Appearance: He is about 6'3'' long, his hair is short and black. His eyes are dark brown.
Wargear: Bolt pistol and Power sword.
Background: Fred does not remember much of his life before being trained as a Commissar. After he was made a Commissar he has been in many battles before being sent to Demagun V.

I hope I can be a commissar.


----------



## Lord Ramo (Apr 12, 2009)

Name: Lord Melstip, bringer of darkness.
Race: Chaos, Night Lords chapter.
Rank: Chaos Lord
Apperance: Melstip has very short black hair, with teeth filled to the point they look like fangs. He has scars all over his face and has dark blue eyes.
Wargear: Jump Pack, Bolter and Power Sword.
Background: He was intially a sergeant in the 2nd company of the night lords during the emperors Grand crusade. He followed the Night Haunter dilligently and when he turned Melstip followed suit. After the loss on Terra he and several of his companions broke away from the Night Lords legion, were he became Lord of them. He is feared across several sectors for being merciless and appearing out of nowhere to rain destruction on a planet. hope its ok.


----------



## dark angel (Jun 11, 2008)

Do you mind if i can be a Iron Warrior-

Name: Arkias Ironfisted.

Race: Iron Warrior Chaos Space Marine.

Appearance: Arkias is a brutish form. Standing nearly a head taller than most marines he dwarfes nearly all. His armour resembles that of some kind of monster with chainmail hanging from his left shoulder and ending at his knees, he wears a pair of ammunition belts around his shoulders and across his body so they form a X shape. pipes run from his skull and down into his back, fluid constantly being slurped back and forth. His left eye is a obsidan black bionic that was replaced during the Siege of Terra while his white eye is grey in colour red scars cover the rest of his face like some gory tattoo. His lower jaw his a metal guard after it was smashed off my a Ultramarine Chaplain.

Weapons: A lightning claw with a inbuilt plasma weapon called Siegebreaker that take up his entire lower arm, grey pipes run from it up too his upper arm which is a power core that flashes with unholy powers.

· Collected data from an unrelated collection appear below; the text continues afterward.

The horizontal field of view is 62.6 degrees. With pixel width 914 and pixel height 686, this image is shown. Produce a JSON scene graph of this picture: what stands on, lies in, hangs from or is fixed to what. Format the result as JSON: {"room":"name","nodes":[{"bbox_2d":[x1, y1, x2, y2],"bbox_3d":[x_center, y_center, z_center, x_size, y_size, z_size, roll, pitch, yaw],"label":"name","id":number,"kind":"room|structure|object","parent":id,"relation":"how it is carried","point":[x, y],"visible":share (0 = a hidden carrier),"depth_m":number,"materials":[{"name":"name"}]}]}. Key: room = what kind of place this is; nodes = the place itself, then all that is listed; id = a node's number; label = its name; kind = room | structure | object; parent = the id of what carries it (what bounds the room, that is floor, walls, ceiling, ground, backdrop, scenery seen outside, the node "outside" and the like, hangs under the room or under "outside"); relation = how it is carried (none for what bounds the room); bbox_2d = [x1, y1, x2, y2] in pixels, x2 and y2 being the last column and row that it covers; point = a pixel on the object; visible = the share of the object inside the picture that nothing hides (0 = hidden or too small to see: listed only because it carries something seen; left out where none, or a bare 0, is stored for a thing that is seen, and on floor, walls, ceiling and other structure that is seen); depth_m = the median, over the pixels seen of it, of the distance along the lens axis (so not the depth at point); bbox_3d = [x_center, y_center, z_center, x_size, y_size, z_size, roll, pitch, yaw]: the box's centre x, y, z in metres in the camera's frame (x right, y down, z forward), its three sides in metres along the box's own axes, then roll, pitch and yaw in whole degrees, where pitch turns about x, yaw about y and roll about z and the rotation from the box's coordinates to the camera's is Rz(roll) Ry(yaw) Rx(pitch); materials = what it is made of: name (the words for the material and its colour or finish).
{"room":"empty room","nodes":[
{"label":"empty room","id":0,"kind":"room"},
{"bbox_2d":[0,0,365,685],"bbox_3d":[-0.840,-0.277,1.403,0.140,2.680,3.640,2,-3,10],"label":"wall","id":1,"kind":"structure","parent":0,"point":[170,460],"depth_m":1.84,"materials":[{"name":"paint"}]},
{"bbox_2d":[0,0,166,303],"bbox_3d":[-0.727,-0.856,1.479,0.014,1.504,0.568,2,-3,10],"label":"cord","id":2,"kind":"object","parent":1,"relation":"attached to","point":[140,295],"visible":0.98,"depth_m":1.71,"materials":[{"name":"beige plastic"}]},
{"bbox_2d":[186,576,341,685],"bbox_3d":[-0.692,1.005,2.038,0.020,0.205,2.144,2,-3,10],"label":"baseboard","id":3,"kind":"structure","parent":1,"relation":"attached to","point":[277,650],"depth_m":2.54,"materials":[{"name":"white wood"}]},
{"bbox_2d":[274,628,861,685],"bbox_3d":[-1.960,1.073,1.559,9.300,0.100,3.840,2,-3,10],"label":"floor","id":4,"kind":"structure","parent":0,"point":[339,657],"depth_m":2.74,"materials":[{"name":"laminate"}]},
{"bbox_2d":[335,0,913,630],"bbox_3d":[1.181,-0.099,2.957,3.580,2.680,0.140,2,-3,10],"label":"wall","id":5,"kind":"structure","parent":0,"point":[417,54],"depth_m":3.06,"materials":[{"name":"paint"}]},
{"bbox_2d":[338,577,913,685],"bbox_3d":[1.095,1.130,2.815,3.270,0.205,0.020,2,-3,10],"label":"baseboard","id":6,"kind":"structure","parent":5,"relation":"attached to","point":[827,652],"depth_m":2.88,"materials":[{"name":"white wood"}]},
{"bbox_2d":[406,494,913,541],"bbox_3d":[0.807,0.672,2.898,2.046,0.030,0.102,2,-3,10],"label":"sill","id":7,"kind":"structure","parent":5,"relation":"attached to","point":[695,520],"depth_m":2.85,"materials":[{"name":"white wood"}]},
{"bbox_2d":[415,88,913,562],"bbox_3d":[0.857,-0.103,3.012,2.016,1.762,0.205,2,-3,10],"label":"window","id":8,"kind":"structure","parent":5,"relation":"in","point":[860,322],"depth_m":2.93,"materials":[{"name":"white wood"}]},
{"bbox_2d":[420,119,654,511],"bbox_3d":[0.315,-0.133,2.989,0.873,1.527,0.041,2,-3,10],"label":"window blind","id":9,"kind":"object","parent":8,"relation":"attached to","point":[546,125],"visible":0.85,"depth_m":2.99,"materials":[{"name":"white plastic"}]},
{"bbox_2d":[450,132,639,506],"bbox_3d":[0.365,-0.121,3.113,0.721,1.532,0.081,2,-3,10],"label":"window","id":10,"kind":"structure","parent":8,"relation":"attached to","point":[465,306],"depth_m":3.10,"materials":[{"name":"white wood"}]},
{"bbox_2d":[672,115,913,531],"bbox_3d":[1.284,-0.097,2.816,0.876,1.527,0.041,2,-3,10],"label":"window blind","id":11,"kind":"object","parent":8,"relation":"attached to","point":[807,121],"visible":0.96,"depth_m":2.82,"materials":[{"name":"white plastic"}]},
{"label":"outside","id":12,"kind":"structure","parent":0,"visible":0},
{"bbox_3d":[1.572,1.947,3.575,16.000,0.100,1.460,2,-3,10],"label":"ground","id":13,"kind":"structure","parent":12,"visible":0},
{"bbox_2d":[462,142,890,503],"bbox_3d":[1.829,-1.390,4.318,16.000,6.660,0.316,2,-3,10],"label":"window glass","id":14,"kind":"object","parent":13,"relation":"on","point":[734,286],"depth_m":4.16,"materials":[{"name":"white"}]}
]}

His lower left arm is missing, its now replaced by a simple skeletal arm that looks almost out of place from the bulky armour although it is extremly strong. 

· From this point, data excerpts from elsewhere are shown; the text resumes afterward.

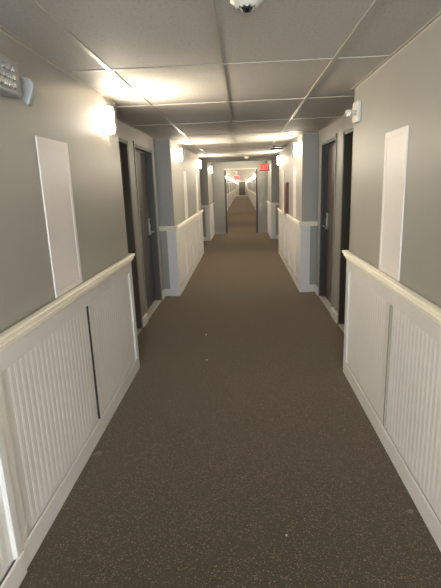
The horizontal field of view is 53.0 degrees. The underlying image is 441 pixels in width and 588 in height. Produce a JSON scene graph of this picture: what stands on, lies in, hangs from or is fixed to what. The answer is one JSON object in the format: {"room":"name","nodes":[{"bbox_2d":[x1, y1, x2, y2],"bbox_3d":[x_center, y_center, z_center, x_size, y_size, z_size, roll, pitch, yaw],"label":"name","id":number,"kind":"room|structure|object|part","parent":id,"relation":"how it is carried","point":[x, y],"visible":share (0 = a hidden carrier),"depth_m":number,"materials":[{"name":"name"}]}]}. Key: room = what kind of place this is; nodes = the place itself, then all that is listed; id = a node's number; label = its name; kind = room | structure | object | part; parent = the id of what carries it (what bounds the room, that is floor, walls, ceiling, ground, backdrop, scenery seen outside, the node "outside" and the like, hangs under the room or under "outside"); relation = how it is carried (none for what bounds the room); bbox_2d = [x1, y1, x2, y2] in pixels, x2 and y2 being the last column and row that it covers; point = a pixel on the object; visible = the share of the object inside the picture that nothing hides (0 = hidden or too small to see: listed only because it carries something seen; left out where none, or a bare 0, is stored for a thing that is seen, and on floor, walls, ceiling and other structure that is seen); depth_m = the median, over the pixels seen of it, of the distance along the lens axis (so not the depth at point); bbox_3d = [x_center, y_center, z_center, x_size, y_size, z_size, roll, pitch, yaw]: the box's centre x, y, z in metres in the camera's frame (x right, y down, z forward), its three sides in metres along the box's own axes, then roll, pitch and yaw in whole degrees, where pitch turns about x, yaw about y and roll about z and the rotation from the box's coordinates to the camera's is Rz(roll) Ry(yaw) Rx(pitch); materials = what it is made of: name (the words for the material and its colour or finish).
{"room":"hotel corridor","nodes":[
{"label":"hotel corridor","id":0,"kind":"room"},
{"bbox_2d":[0,32,235,585],"bbox_3d":[0.322,-7.583,32.476,0.600,2.360,72.650,-1,14,3],"label":"wall","id":1,"kind":"structure","parent":0,"point":[64,109],"depth_m":2.55,"materials":[{"name":"beige paint"}]},
{"bbox_2d":[0,419,26,587],"bbox_3d":[-0.950,1.240,-0.428,0.028,0.962,4.487,-1,14,3],"label":"trim","id":2,"kind":"structure","parent":1,"relation":"attached to","point":[11,549],"depth_m":1.75,"materials":[{"name":"white paint"}]},
{"bbox_3d":[-0.871,0.781,1.415,0.004,0.772,0.604,-1,14,3],"label":"beadboard panel","id":3,"kind":"part","parent":2,"relation":"part of","materials":[{"name":"white paint"}]},
{"bbox_3d":[-0.924,1.652,-0.328,0.005,0.112,4.487,-1,14,3],"label":"baseboard","id":4,"kind":"part","parent":2,"relation":"part of","materials":[{"name":"white paint"}]},
{"bbox_2d":[0,53,36,106],"bbox_3d":[-0.850,-0.846,1.712,0.086,0.156,0.445,-1,14,3],"label":"emergency light","id":5,"kind":"object","parent":1,"relation":"attached to","point":[12,85],"visible":1,"depth_m":1.78,"materials":[{"name":"grey plastic"}]},
{"bbox_3d":[-0.832,-0.832,1.642,0.008,0.092,0.285,-1,14,3],"label":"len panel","id":6,"kind":"part","parent":5,"relation":"part of","materials":[{"name":"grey plastic"}]},
{"bbox_2d":[35,136,82,297],"bbox_3d":[-0.845,-0.405,2.349,0.008,0.787,0.380,-1,14,3],"label":"wall panel","id":7,"kind":"object","parent":1,"relation":"attached to","point":[53,156],"visible":1,"depth_m":2.32,"materials":[{"name":"white paint"}]},
{"bbox_2d":[0,253,134,351],"bbox_3d":[-1.011,0.486,0.524,0.263,0.065,6.688,-1,14,3],"label":"trim","id":8,"kind":"structure","parent":1,"relation":"attached to","point":[14,333],"depth_m":2.17,"materials":[{"name":"beige paint"}]},
{"bbox_2d":[0,262,139,567],"bbox_3d":[-0.903,0.446,2.810,0.233,0.962,2.158,-1,14,3],"label":"wainscoting","id":9,"kind":"structure","parent":1,"relation":"attached to","point":[59,380],"depth_m":2.29,"materials":[{"name":"white paint"}]},
{"bbox_3d":[-0.828,0.565,2.291,0.005,0.772,1.000,-1,14,3],"label":"beadboard panel","id":10,"kind":"part","parent":9,"relation":"part of","materials":[{"name":"white paint"}]},
{"bbox_3d":[-0.889,0.859,2.905,0.233,0.112,2.146,-1,14,3],"label":"baseboard","id":11,"kind":"part","parent":9,"relation":"part of","materials":[{"name":"white paint"}]},
{"bbox_3d":[-0.779,0.315,3.305,0.004,0.772,0.957,-1,14,3],"label":"beadboard panel","id":12,"kind":"part","parent":9,"relation":"part of","materials":[{"name":"white paint"}]},
{"bbox_2d":[100,106,114,135],"bbox_3d":[-0.787,-1.215,3.110,0.076,0.190,0.136,-1,14,3],"label":"wall sconce","id":13,"kind":"object","parent":1,"relation":"attached to","point":[106,112],"visible":1,"depth_m":3.06,"materials":[{"name":"white glass"}]},
{"bbox_2d":[118,135,142,335],"bbox_3d":[-1.017,-0.491,4.341,0.142,2.060,1.012,-1,14,3],"label":"door","id":14,"kind":"structure","parent":1,"relation":"in","point":[123,141],"depth_m":4.74,"materials":[{"name":"grey paint"}]},
{"bbox_2d":[142,313,147,327],"bbox_3d":[-0.884,0.306,5.181,0.024,0.104,0.246,-1,14,3],"label":"baseboard","id":15,"kind":"structure","parent":1,"relation":"attached to","point":[145,317],"depth_m":5.15,"materials":[{"name":"white paint"}]},
{"bbox_2d":[133,141,162,319],"bbox_3d":[-0.957,-0.794,5.568,0.142,2.060,1.022,-1,14,3],"label":"door","id":16,"kind":"structure","parent":1,"relation":"in","point":[143,155],"depth_m":5.83,"materials":[{"name":"grey paint"}]},
{"bbox_3d":[-0.951,-0.902,5.928,0.024,0.220,0.060,-1,14,3],"label":"lock plate","id":17,"kind":"part","parent":16,"relation":"part of","materials":[{"name":"silver metal"}]},
{"bbox_2d":[177,149,182,161],"bbox_3d":[-0.614,-2.095,6.679,0.076,0.190,0.136,-1,14,3],"label":"wall sconce","id":18,"kind":"object","parent":1,"relation":"attached to","point":[179,151],"visible":1,"depth_m":6.62,"materials":[{"name":"white glass"}]},
{"bbox_2d":[159,210,203,295],"bbox_3d":[-0.613,-0.967,8.411,0.269,1.021,4.288,-1,14,3],"label":"wainscoting","id":19,"kind":"structure","parent":1,"relation":"attached to","point":[185,242],"depth_m":7.03,"materials":[{"name":"white paint"}]},
{"bbox_3d":[-0.630,-1.431,8.298,0.269,0.065,4.288,-1,14,3],"label":"chair rail","id":20,"kind":"part","parent":19,"relation":"part of","materials":[{"name":"beige paint"}]},
{"bbox_3d":[-0.602,-0.579,6.930,0.004,0.772,0.953,-1,14,3],"label":"beadboard panel","id":21,"kind":"part","parent":19,"relation":"part of","materials":[{"name":"white paint"}]},
{"bbox_3d":[-0.613,-0.525,8.520,0.239,0.112,4.186,-1,14,3],"label":"baseboard","id":22,"kind":"part","parent":19,"relation":"part of","materials":[{"name":"white paint"}]},
{"bbox_3d":[-0.554,-0.823,7.918,0.004,0.772,0.915,-1,14,3],"label":"beadboard panel","id":23,"kind":"part","parent":19,"relation":"part of","materials":[{"name":"white paint"}]},
{"bbox_3d":[-0.507,-1.062,8.888,0.004,0.772,0.915,-1,14,3],"label":"beadboard panel","id":24,"kind":"part","parent":19,"relation":"part of","materials":[{"name":"white paint"}]},
{"bbox_3d":[-0.458,-1.310,9.894,0.004,0.772,0.990,-1,14,3],"label":"beadboard panel","id":25,"kind":"part","parent":19,"relation":"part of","materials":[{"name":"white paint"}]},
{"bbox_2d":[183,171,187,218],"bbox_3d":[-0.592,-1.684,7.532,0.008,0.787,0.360,-1,14,3],"label":"wall panel","id":26,"kind":"object","parent":1,"relation":"attached to","point":[184,172],"visible":0.98,"depth_m":7.51,"materials":[{"name":"white paint"}]},
{"bbox_2d":[195,174,198,211],"bbox_3d":[-0.499,-2.157,9.453,0.008,0.787,0.360,-1,14,3],"label":"wall panel","id":27,"kind":"object","parent":1,"relation":"attached to","point":[197,200],"visible":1,"depth_m":9.46,"materials":[{"name":"white paint"}]},
{"bbox_2d":[197,160,200,168],"bbox_3d":[-0.465,-2.848,9.734,0.076,0.190,0.136,-1,14,3],"label":"wall sconce","id":28,"kind":"object","parent":1,"relation":"attached to","point":[198,161],"visible":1,"depth_m":9.68,"materials":[{"name":"white glass"}]},
{"bbox_2d":[201,203,214,240],"bbox_3d":[-0.358,-2.274,13.713,0.263,1.021,1.888,-1,14,3],"label":"trim","id":29,"kind":"structure","parent":1,"relation":"attached to","point":[209,209],"depth_m":12.92,"materials":[{"name":"white paint"}]},
{"bbox_3d":[-0.375,-2.738,13.599,0.263,0.065,1.888,-1,14,3],"label":"chair rail","id":30,"kind":"part","parent":29,"relation":"part of","materials":[{"name":"beige paint"}]},
{"bbox_3d":[-0.271,-2.260,13.745,0.004,0.772,1.687,-1,14,3],"label":"beadboard panel","id":31,"kind":"part","parent":29,"relation":"part of","materials":[{"name":"white paint"}]},
{"bbox_2d":[228,192,230,206],"bbox_3d":[0.626,-7.266,33.957,0.263,1.021,3.996,-1,14,3],"label":"trim","id":32,"kind":"structure","parent":1,"relation":"attached to","point":[229,196],"depth_m":33.03,"materials":[{"name":"white paint"}]},
{"bbox_2d":[0,0,440,162],"bbox_3d":[0.129,-1.862,4.540,3.050,0.172,16.110,-1,14,3],"label":"ceiling","id":33,"kind":"structure","parent":0,"point":[220,82],"depth_m":2.27,"materials":[{"name":"tile"}]},
{"bbox_2d":[230,0,263,12],"bbox_3d":[0.094,-1.027,1.562,0.124,0.056,0.124,-1,14,3],"label":"dome camera","id":34,"kind":"object","parent":33,"relation":"attached to","point":[246,6],"visible":1,"depth_m":1.55,"materials":[{"name":"beige plastic"}]},
{"bbox_2d":[259,160,269,170],"bbox_3d":[1.222,-3.575,12.307,0.295,0.295,0.052,-1,14,3],"label":"exit sign","id":35,"kind":"object","parent":33,"relation":"hanging from","point":[262,167],"visible":1,"depth_m":12.30,"materials":[{"name":"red plastic"}]},
{"bbox_2d":[269,145,287,149],"bbox_3d":[1.059,-2.697,8.135,0.285,0.007,0.970,-1,14,3],"label":"ceiling vent","id":36,"kind":"object","parent":33,"relation":"in","point":[273,147],"visible":0.88,"depth_m":8.08,"materials":[{"name":"black"}]},
{"bbox_2d":[19,196,440,587],"bbox_3d":[1.462,-5.955,30.837,3.050,0.100,69.200,-1,14,3],"label":"floor","id":37,"kind":"structure","parent":0,"point":[202,474],"depth_m":2.50,"materials":[{"name":"brown carpet"}]},
{"bbox_2d":[93,451,101,456],"bbox_3d":[-0.740,0.966,2.671,0.053,0.007,0.046,-13,18,-38],"label":"stain","id":38,"kind":"object","parent":37,"relation":"on","point":[98,453],"visible":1,"depth_m":2.67,"materials":[{"name":"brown carpet"}]},
{"bbox_2d":[211,161,267,231],"bbox_3d":[0.664,-3.194,14.502,2.900,2.360,0.180,-1,14,3],"label":"wall","id":39,"kind":"structure","parent":0,"point":[218,185],"depth_m":14.38,"materials":[{"name":"grey paint"}]},
{"bbox_2d":[224,168,257,233],"bbox_3d":[0.686,-3.056,14.535,1.065,2.075,0.204,-1,14,3],"label":"trim","id":40,"kind":"structure","parent":39,"relation":"attached to","point":[233,168],"depth_m":14.41,"materials":[{"name":"grey paint"}]},
{"bbox_2d":[226,169,254,180],"bbox_3d":[2.036,-11.532,43.740,3.050,0.166,60.650,-1,14,3],"label":"ceiling","id":41,"kind":"structure","parent":0,"point":[246,174],"depth_m":26.73,"materials":[{"name":"tile"}]},
{"bbox_2d":[236,180,247,195],"bbox_3d":[3.228,-16.321,67.738,3.050,2.360,0.200,-1,14,3],"label":"wall","id":42,"kind":"structure","parent":0,"point":[237,182],"depth_m":67.66,"materials":[{"name":"beige paint"}]},
{"bbox_2d":[239,181,245,194],"bbox_3d":[3.302,-16.162,67.647,1.020,2.090,0.045,-1,14,3],"label":"door","id":43,"kind":"structure","parent":42,"relation":"in","point":[241,183],"depth_m":67.63,"materials":[{"name":"grey paint"}]},
{"bbox_2d":[247,18,440,522],"bbox_3d":[2.713,-7.636,32.346,0.600,2.360,72.650,-1,14,3],"label":"wall","id":44,"kind":"structure","parent":0,"point":[406,90],"depth_m":2.49,"materials":[{"name":"beige paint"}]},
{"bbox_2d":[252,192,254,206],"bbox_3d":[2.585,-7.311,33.851,0.263,1.021,3.996,-1,14,3],"label":"trim","id":45,"kind":"structure","parent":44,"relation":"attached to","point":[253,194],"depth_m":32.60,"materials":[{"name":"white paint"}]},
{"bbox_2d":[267,201,278,238],"bbox_3d":[1.600,-2.318,13.607,0.263,1.021,1.888,-1,14,3],"label":"trim","id":46,"kind":"structure","parent":44,"relation":"attached to","point":[271,207],"depth_m":12.80,"materials":[{"name":"white paint"}]},
{"bbox_3d":[1.518,-2.300,13.649,0.004,0.772,1.687,-1,14,3],"label":"beadboard panel","id":47,"kind":"part","parent":46,"relation":"part of","materials":[{"name":"white paint"}]},
{"bbox_2d":[277,156,280,165],"bbox_3d":[1.234,-2.803,9.302,0.076,0.190,0.136,-1,14,3],"label":"wall sconce","id":48,"kind":"object","parent":44,"relation":"attached to","point":[279,157],"visible":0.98,"depth_m":9.24,"materials":[{"name":"white glass"}]},
{"bbox_2d":[282,170,283,210],"bbox_3d":[1.261,-2.078,8.871,0.008,0.787,0.360,-1,14,3],"label":"wall panel","id":49,"kind":"object","parent":44,"relation":"attached to","point":[282,170],"visible":0.89,"depth_m":8.91,"materials":[{"name":"white paint"}]},
{"bbox_2d":[284,182,288,214],"bbox_3d":[1.206,-1.750,8.130,0.054,0.590,0.420,-1,14,3],"label":"fire extinguisher cabinet","id":50,"kind":"object","parent":44,"relation":"attached to","point":[286,184],"visible":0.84,"depth_m":7.97,"materials":[{"name":"red paint"}]},
{"bbox_3d":[1.197,-1.750,8.130,0.014,0.560,0.390,-1,14,3],"label":"door","id":51,"kind":"part","parent":50,"relation":"part of","materials":[{"name":"grey paint"}]},
{"bbox_2d":[293,166,295,217],"bbox_3d":[1.169,-1.609,6.970,0.008,0.787,0.360,-1,14,3],"label":"wall panel","id":52,"kind":"object","parent":44,"relation":"attached to","point":[294,167],"visible":0.98,"depth_m":6.97,"materials":[{"name":"white paint"}]},
{"bbox_2d":[294,143,298,156],"bbox_3d":[1.091,-2.079,6.363,0.076,0.190,0.136,-1,14,3],"label":"wall sconce","id":53,"kind":"object","parent":44,"relation":"attached to","point":[296,145],"visible":1,"depth_m":6.31,"materials":[{"name":"white glass"}]},
{"bbox_2d":[277,208,317,291],"bbox_3d":[1.334,-0.986,8.204,0.269,1.021,3.938,-1,14,3],"label":"trim","id":54,"kind":"structure","parent":44,"relation":"attached to","point":[294,235],"depth_m":6.82,"materials":[{"name":"white paint"}]},
{"bbox_3d":[1.313,-1.266,9.453,0.004,0.772,1.139,-1,14,3],"label":"beadboard panel","id":55,"kind":"part","parent":54,"relation":"part of","materials":[{"name":"white paint"}]},
{"bbox_3d":[1.263,-1.012,8.423,0.004,0.772,0.815,-1,14,3],"label":"beadboard panel","id":56,"kind":"part","parent":54,"relation":"part of","materials":[{"name":"white paint"}]},
{"bbox_3d":[1.219,-0.788,7.516,0.004,0.772,0.885,-1,14,3],"label":"beadboard panel","id":57,"kind":"part","parent":54,"relation":"part of","materials":[{"name":"white paint"}]},
{"bbox_3d":[1.181,-0.592,6.722,0.004,0.772,0.583,-1,14,3],"label":"beadboard panel","id":58,"kind":"part","parent":54,"relation":"part of","materials":[{"name":"white paint"}]},
{"bbox_3d":[1.365,-0.545,8.311,0.239,0.112,3.836,-1,14,3],"label":"baseboard","id":59,"kind":"part","parent":54,"relation":"part of","materials":[{"name":"white paint"}]},
{"bbox_3d":[1.268,-1.198,7.070,0.269,0.065,1.834,-1,14,3],"label":"chair rail","id":60,"kind":"part","parent":54,"relation":"part of","materials":[{"name":"beige paint"}]},
{"bbox_2d":[318,133,336,313],"bbox_3d":[1.380,-0.860,5.500,0.132,2.060,0.942,-1,14,3],"label":"door","id":61,"kind":"structure","parent":44,"relation":"in","point":[329,145],"depth_m":5.75,"materials":[{"name":"brown paint"}]},
{"bbox_3d":[1.401,-0.960,5.820,0.024,0.220,0.060,-1,14,3],"label":"lock plate","id":62,"kind":"part","parent":61,"relation":"part of","materials":[{"name":"silver metal"}]},
{"bbox_2d":[331,307,336,322],"bbox_3d":[1.320,0.242,5.120,0.024,0.104,0.326,-1,14,3],"label":"baseboard","id":63,"kind":"structure","parent":44,"relation":"attached to","point":[333,312],"depth_m":5.11,"materials":[{"name":"white paint"}]},
{"bbox_2d":[337,124,353,331],"bbox_3d":[1.316,-0.536,4.186,0.132,2.060,1.112,-1,14,3],"label":"door","id":64,"kind":"structure","parent":44,"relation":"in","point":[347,142],"depth_m":4.63,"materials":[{"name":"brown paint"}]},
{"bbox_2d":[346,100,361,123],"bbox_3d":[0.929,-1.269,3.091,0.083,0.140,0.132,-1,14,3],"label":"emergency light","id":65,"kind":"object","parent":44,"relation":"attached to","point":[355,112],"visible":1,"depth_m":3.04,"materials":[{"name":"beige plastic"}]},
{"bbox_2d":[342,250,440,550],"bbox_3d":[0.961,0.923,0.463,0.263,1.021,6.548,-1,14,3],"label":"wainscoting","id":66,"kind":"structure","parent":44,"relation":"attached to","point":[392,333],"depth_m":2.38,"materials":[{"name":"white paint"}]},
{"bbox_3d":[1.004,0.305,3.082,0.004,0.772,0.937,-1,14,3],"label":"beadboard panel","id":67,"kind":"part","parent":66,"relation":"part of","materials":[{"name":"white paint"}]},
{"bbox_3d":[0.944,0.459,0.350,0.263,0.065,6.548,-1,14,3],"label":"chair rail","id":68,"kind":"part","parent":66,"relation":"part of","materials":[{"name":"beige paint"}]},
{"bbox_3d":[0.991,1.369,0.549,0.233,0.112,6.503,-1,14,3],"label":"baseboard","id":69,"kind":"part","parent":66,"relation":"part of","materials":[{"name":"white paint"}]},
{"bbox_3d":[0.953,0.559,2.053,0.004,0.772,1.079,-1,14,3],"label":"beadboard panel","id":70,"kind":"part","parent":66,"relation":"part of","materials":[{"name":"white paint"}]},
{"bbox_2d":[379,125,408,280],"bbox_3d":[0.949,-0.492,2.441,0.008,0.787,0.350,-1,14,3],"label":"wall panel","id":71,"kind":"object","parent":44,"relation":"attached to","point":[396,141],"visible":1,"depth_m":2.42,"materials":[{"name":"white paint"}]}
]}

Age: Unknown although extremly old. 

Background: A true son of Olympia Arkias was a member of the Iron Warriors 4th Grand Company Pre-Heresy but found himself and his disgruntled Squad was placed on a small frigate named _Ironson_ that would serve him and his small force right away into the 41st millenium. His squad served during the War Of Terra where Arkias found himself in a deadly duel with Rogal Dorn himself, it left the Iron Warrior battered and broken, his body dragged away from the battlefield where it was repaired. His squad retreated earlier than the rest of the force none of them wanting too lose their precious commander. Arkias was redirected from his current position after he picked up a signal from the world of Demagun V...........


----------



## solitaire (Mar 24, 2008)

I'm reusing this character from a previous rp ('cept with a slightly altered name), but won't be able to make any more posts till Thursday or Friday as I'm visiting family.

Name: Jeddon Curion

Race: Imperial Guard

Rank: Sanctioned Psyker

Appearance: He's short, stooped and thin to the point he looks anorexic and wears a dull greenish coloured robes. He is very young with bright, if slightly confused, features and his hair is a light brown. His eyes are a sparkly blue but whenever he uses his powers they dilate and make his whole eyes turn black. He carries a brass staff with the imperial aquila on the end.

Wargear: Apart from the staff and the psychic powers he also wields a laspistol, against many people's advisement.

Background: Jeddon was traumatized by the death of his older brother when he was 13 and it caused the emergence of his powers. Unbeknownst to the authorities they locked him in a mental hospital for five years until a passing Inquisitor spotted the real reason for his ranting. He spent another year being trained where he promptly seems to have forgotten his time spent in a straight jacket and his powers proved highly powerful. If it wasn't for his lack of, well, sanity he may be one of the youngest Primaris Psykers recorded at the age of 19. Jeddon always has to be watched closely as he is completely mad, sporting several different personalities, mostly childlike and with some only occurring in specific peoples presence. For example the most common is him being completely at ease with some people, viciously distrustful of others, desperately fearful of some and occasionally even refusing to acknowledge other's existence. He has been attached one of(?) the Imperial guard regiments on the planet to combat any chaos threats (as they appear to be the only enemies so far).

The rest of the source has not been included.